Reputation: 2291
I am trying to extract text between 1 HTML tags but fail to do this:
HTML - Text to be extracted (http://www.alexa.com/siteinfo/google.com)
<span class="font-4 box1-r">3,757,209</span>
PHP
$data = frontend::file_get_contents_curl('http://www.alexa.com/siteinfo/'.$domain); // custom function that return the HTML string
$dom = new DOMDocument();
$dom->loadHTML(htmlentities($data));
$xpath = new DOMXpath($dom);
$backlinks = $xpath->query('//span[@class="font-4 box1-r"]/text()');
var_dump($backlinks); // returns null
Upvotes: 0
Views: 443
Reputation: 89285
The actual problem is due to htmlentities()

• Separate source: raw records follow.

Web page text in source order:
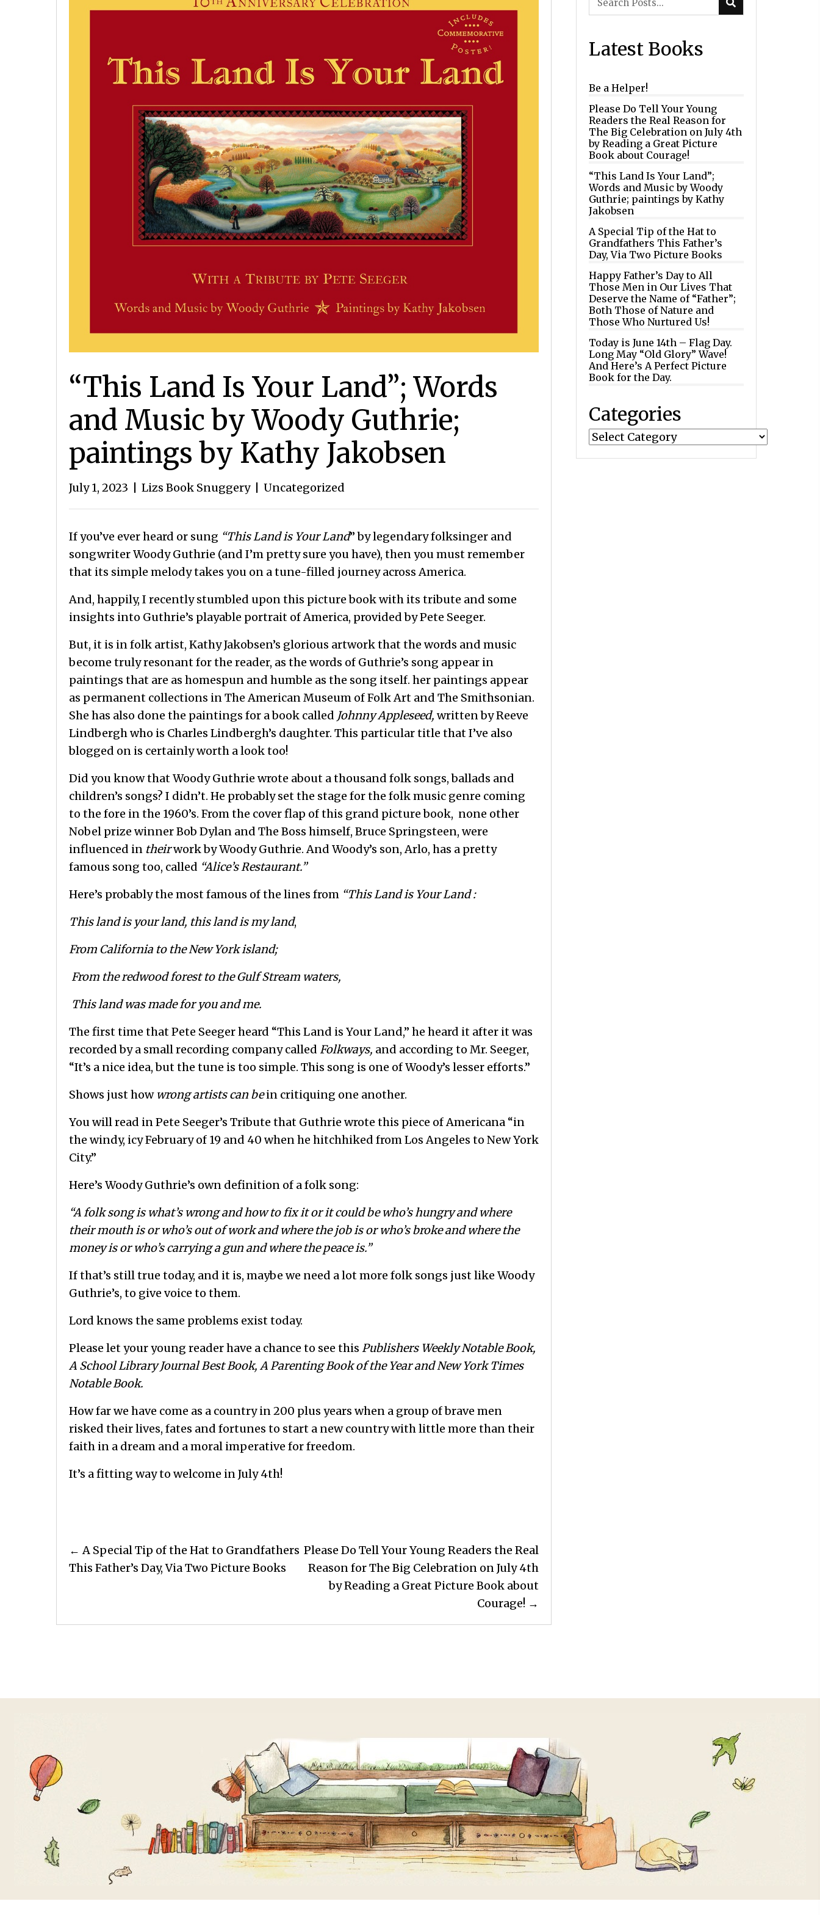
“This Land Is Your Land”; Words
and Music by Woody Guthrie;
paintings by Kathy Jakobsen
July 1, 2023 Lizs Book Snuggery Uncategorized
If you’ve ever heard or sung “This Land is Your Land” by legendary folksinger and
songwriter Woody Guthrie (and I’m pretty sure you have), then you must remember
that its simple melody takes you on a tune-filled journey across America.
And, happily, I recently stumbled upon this picture book with its tribute and some
insights into Guthrie’s playable portrait of America, provided by Pete Seeger.
But, it is in folk artist, Kathy Jakobsen’s glorious artwork that the words and music
become truly resonant for the reader, as the words of Guthrie’s song appear in
paintings that are as homespun and humble as the song itself. her paintings appear
as permanent collections in The American Museum of Folk Art and The Smithsonian.
She has also done the paintings for a book called Johnny Appleseed, written by Reeve
Lindbergh who is Charles Lindbergh’s daughter. This particular title that I’ve also
blogged on is certainly worth a look too!
Did you know that Woody Guthrie wrote about a thousand folk songs, ballads and
children’s songs? I didn’t. He probably set the stage for the folk music genre coming
to the fore in the 1960’s. From the cover flap of this grand picture book, none other
Nobel prize winner Bob Dylan and The Boss himself, Bruce Springsteen, were
influenced in theirwork by Woody Guthrie. And Woody’s son, Arlo, has a pretty
famous song too, called “Alice’s Restaurant.”
Here’s probably the most famous of the lines from “This Land is Your Land :
This land is your land, this land is my land,
From California to the New York island;
From the redwood forest to the Gulf Stream waters,
This land was made for you and me.
The first time that Pete Seeger heard “This Land is Your Land,” he heard it after it was
recorded by a small recording company called Folkways, and according to Mr. Seeger,
“It’s a nice idea, but the tune is too simple. This song is one of Woody’s lesser efforts.”
Shows just how wrong artists can bein critiquing one another.
You will read in Pete Seeger’s Tribute that Guthrie wrote this piece of Americana “in
the windy, icy February of 19 and 40 when he hitchhiked from Los Angeles to New York
City.”
Here’s Woody Guthrie’s own definition of a folk song:
“A folk song is what’s wrong and how to fix it or it could be who’s hungry and where
their mouth is or who’s out of work and where the job is or who’s broke and where the
money is or who’s carrying a gun and where the peace is.”
If that’s still true today, and it is, maybe we need a lot more folk songs just like Woody
Guthrie’s, to give voice to them.
Lord knows the same problems exist today.
Please let your young reader have a chance to see this Publishers WeeklyNotable Book,
A School Library Journal Best Book, A Parenting Book of the Year and New York Times
Notable Book.
How far we have come as a country in 200 plus years when a group of brave men
risked their lives, fates and fortunes to start a new country with little more than their
faith in a dream and a moral imperative for freedom.
It’s a fitting way to welcome in July 4th!
Posts
navigation
← A Special Tip of the Hat to Grandfathers
This Father’s Day, Via Two Picture Books
Please Do Tell Your Young Readers the Real
Reason for The Big Celebration on July 4th
by Reading a Great Picture Book about
Courage! →
Latest Books
Be a Helper!
Please Do Tell Your Young
Readers the Real Reason for
The Big Celebration on July 4th
by Reading a Great Picture
Book about Courage!
“This Land Is Your Land”;
Words and Music by Woody
Guthrie; paintings by Kathy
Jakobsen
A Special Tip of the Hat to
Grandfathers This Father’s
Day, Via Two Picture Books
Happy Father’s Day to All
Those Men in Our Lives That
Deserve the Name of “Father”;
Both Those of Nature and
Those Who Nurtured Us!
Today is June 14th – Flag Day.
Long May “Old Glory” Wave!
And Here’s A Perfect Picture
Book for the Day.
Categories
Categories

escaping all tag delimiters (<
and >
), so you end up loading a long string with no elements and attributes to DOMDocument()
:
$data = <<<HTML
<div><span class="font-4 box1-r">3,757,209</span></div>
HTML;
$doc = new DOMDocument();
$doc->loadHTML(htmlentities($data));
echo $doc->saveXML();
eval.in demo (problem)
eval.in demo (solution)
output :
<?xml version="1.0" standalone="yes"?>
<!DOCTYPE html PUBLIC "-//W3C//DTD HTML 4.0 Transitional//EN" "http://www.w3.org/TR/REC-html40/loose.dtd">
<html><body><p><div><span class="font-4 box1-r">3,757,209</span></div></p></body></html>
Upvotes: 2
Reputation: 121
You can use the simplehtmldom library for this purpose (http://simplehtmldom.sourceforge.net/). And implement the code as:
require_once 'simplehtmldom/simple_html_dom.php';
$html = file_get_html('http://www.alexa.com/siteinfo/google.com');
echo $html->find('span.box1-r', 0)->plaintext;
Upvotes: 1